Testing Report Deliveries
Please make sure they are only putting sample or test data into the /testing
directory. Each pipeline comes with a /testing
directory to allow you to transfer files without Openbridge processing them. For example, you would tell Adobe to deliver your test files into the testing path:
/adobe_channel/testing
This means the test data will always be sent to like this:
/adobe_channel/testing/mytestfiletovalidate.csv
/adobe_channel/testing/mytestfiletovalidate2.csv
/adobe_channel/testing/mytestfiletova098.csv
/adobe_channel/testing/mytestvalidate.csv
/adobe_channel/testing/mytestforsuetocheck.csv
Example Delivery: Multiple Reporting Exports
The following shows a collection of user defined report exports each has data that was delivered by Adobe to Openbridge. For example;
/adobe_channel/mysuiteid_adobe_channel_20180101.csv
/adobe_pages/mysuiteid_adobe_pages_20180101.csv
/adobe_products/mysuiteid_adob_products_20180101.csv
/adobe_site_totals/mysuiteid_adob_site_totals_20180101.csv
/adobe_video/mysuiteid_adob_video_20180101.csv
/adobe_visits/mysuiteid_adob_visits_20180101.csv
In the example above the report export called adobe_channel
was defined as a single pipeline via the configuration process. This means all subsequent adobe_channel
exports would be delivered to the same location:
/adobe_channel/mysuiteid_adobe_channel_20180101.csv
/adobe_channel/mysuiteid_adobe_channel_20180102.csv
/adobe_channel/mysuiteid_adobe_channel_20180103.csv
/adobe_channel/mysuiteid_adobe_channel_20180104.csv
/adobe_channel/mysuiteid_adobe_channel_20180105.csv
The data would be loaded into a target table you defined in your batch setup process. You repeat this process for all your pipelines.
Loading Adobe Warehouse Data To The Database
Once the pipelines have been configured and delivery from Adobe has commenced feeds will arrive daily. For example, this shows daily files being delivered to a user defined report called adob_site_totals
;
"/adobe_site_totals/rsid_adob_site_tot_20180101.csv"

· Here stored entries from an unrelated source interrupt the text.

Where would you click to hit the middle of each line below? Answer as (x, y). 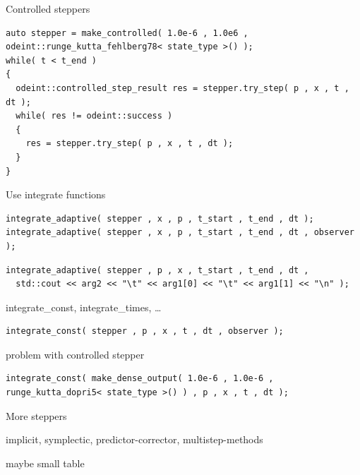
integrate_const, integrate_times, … (84, 307)
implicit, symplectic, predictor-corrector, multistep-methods (134, 439)
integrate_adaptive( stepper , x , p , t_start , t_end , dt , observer (180, 233)
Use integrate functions (56, 194)
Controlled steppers (48, 8)
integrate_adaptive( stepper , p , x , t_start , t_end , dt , (157, 270)
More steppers (36, 415)
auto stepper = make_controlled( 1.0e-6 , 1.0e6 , (127, 33)
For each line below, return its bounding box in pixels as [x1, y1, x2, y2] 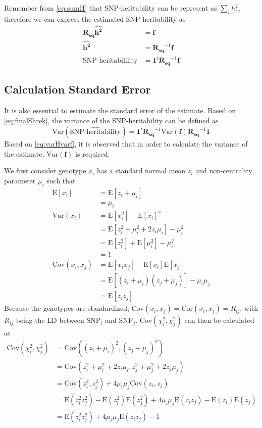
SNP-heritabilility [82, 57, 138, 65]
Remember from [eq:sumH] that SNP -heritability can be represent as [4, 3, 217, 13]
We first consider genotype [4, 165, 86, 176]
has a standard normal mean [96, 165, 186, 176]
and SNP [105, 315, 133, 325]
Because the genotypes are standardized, [4, 303, 129, 313]
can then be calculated [184, 315, 254, 325]
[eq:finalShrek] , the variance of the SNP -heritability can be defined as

"/adobe_site_totals/rsid_adob_site_tot_20180102.csv"
"/adobe_site_totals/rsid_adob_site_tot_20180103.csv"
The system will process each CSV file according to the organizational structure the files are being delivered. For example, based on the above structure a table would be created called adob_site_totals
. This is based on the report type directory name.
Based on the CSV header residing in the report type folder adob_site_totals
columns are created which align with the schema of the file. In this example, the CSV contained the header:
date, visits, unique_visitors, something_23_event23, rsid
The CSV file will have values that would align to those headers. In this example the CSV file has following row values:
"January 8, 2015",111292,12513,8139,rsid
associated with each header item
date, visits, unique_visitors, something_23_event23, rsid
With each subsequent file delivery of for the adob_site_totals
report suite the same process would occur.This would result in new rows being added to adob_site_totals
:
date,visits,unique_visitors,something_23_event23,rsid
"January 1, 2015",111292,3256,2243,x
"January 2, 2015",171540,12385,5654,x
"January 3, 2015",131791,23423,8453,x
"January 4, 2015",81292,4513,1296,x
Access Credentials
Adobe supports standard username and password credential for SFTP. Openbridge will supply these to you to supply during the batch pipeline setup process.
Please note, that Adobe will only have access to the specific directory path in a given pipeline. They are "locked" there and only have access to deliver files to the target directory.
Delivery Frequency
You have the option of scheduling the frequency of your data warehouse with the Adobe website. We suggest that the feeds are scheduled daily, delivered between 3AM and 6AM daily.